There on the manifest for Flight 77, listed as traveling in first class, were the names of Nawaf al-Hazmi and his brother, Salem. Also on the manifest, near the front of the coach section, was passenger Khalid al-Mihdhar.

The names Hazmi and Mihdhar were instantly familiar, Tenet has said, because his people had learned only weeks earlier that both men might be in the United States. According to the director’s version of events, the CIA had known of Mihdhar since as early as 1999, identified him as a terrorist suspect by December that year, had him followed, learned he had a valid multiple-entry visa for the United States, and placed him and comrades—including Hazmi—under surveillance for a few days in Southeast Asia. Later, in the spring of 2000, the agency had learned that Hazmi, who also had a multiple-entry visa, had arrived in California.

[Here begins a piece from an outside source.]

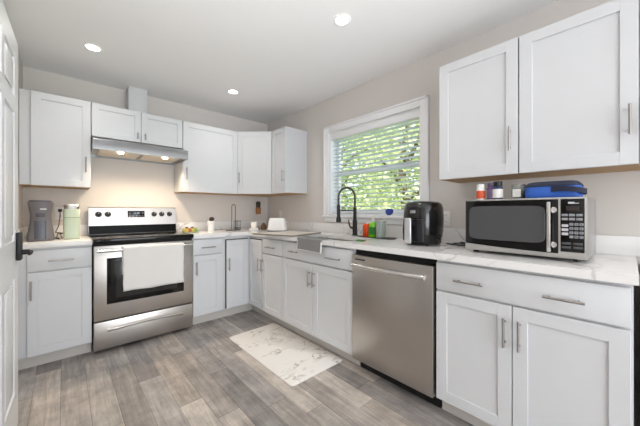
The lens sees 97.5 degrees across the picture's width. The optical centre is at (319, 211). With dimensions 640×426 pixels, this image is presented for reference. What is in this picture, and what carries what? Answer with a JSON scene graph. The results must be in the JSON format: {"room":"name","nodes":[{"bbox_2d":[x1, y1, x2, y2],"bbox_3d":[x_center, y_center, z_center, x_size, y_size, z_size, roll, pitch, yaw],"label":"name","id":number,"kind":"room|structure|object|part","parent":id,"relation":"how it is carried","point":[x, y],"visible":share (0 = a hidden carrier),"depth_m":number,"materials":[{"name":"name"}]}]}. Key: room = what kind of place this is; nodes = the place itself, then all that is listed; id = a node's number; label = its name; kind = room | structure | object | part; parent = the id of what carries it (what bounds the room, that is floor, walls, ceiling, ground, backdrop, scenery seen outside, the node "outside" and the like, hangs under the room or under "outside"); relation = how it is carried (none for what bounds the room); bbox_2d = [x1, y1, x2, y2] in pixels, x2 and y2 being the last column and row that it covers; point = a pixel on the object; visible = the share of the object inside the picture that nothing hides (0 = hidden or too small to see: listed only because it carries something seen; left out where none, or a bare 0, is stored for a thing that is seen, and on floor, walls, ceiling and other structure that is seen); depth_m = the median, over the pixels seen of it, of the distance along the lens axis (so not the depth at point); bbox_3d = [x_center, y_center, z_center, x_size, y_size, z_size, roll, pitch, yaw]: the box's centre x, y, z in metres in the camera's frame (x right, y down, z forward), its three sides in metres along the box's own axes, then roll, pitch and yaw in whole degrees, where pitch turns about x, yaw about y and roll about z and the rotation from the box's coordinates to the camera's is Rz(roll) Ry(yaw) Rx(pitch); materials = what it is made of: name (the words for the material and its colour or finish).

The director said after 9/11, though, that—in spite of having gained such dynamite information—the CIA had done absolutely nothing about it. The agency had not asked the State Department to place the two terrorists on watch lists at border points, nor asked the FBI to track them down if they were in the United States—not until 19 days before 9/11. The omission, according to the CIA, was simply the result of multiple mistakes.

Historical puzzles are as often explained by screw-ups as by darker truths. What is known of the evidence on Hazmi and Mihdhar, however, makes the screw-up version hard to swallow. Not least because the CIA version of events suggests its officials blew chances to grab the two future hijackers time and time and time again.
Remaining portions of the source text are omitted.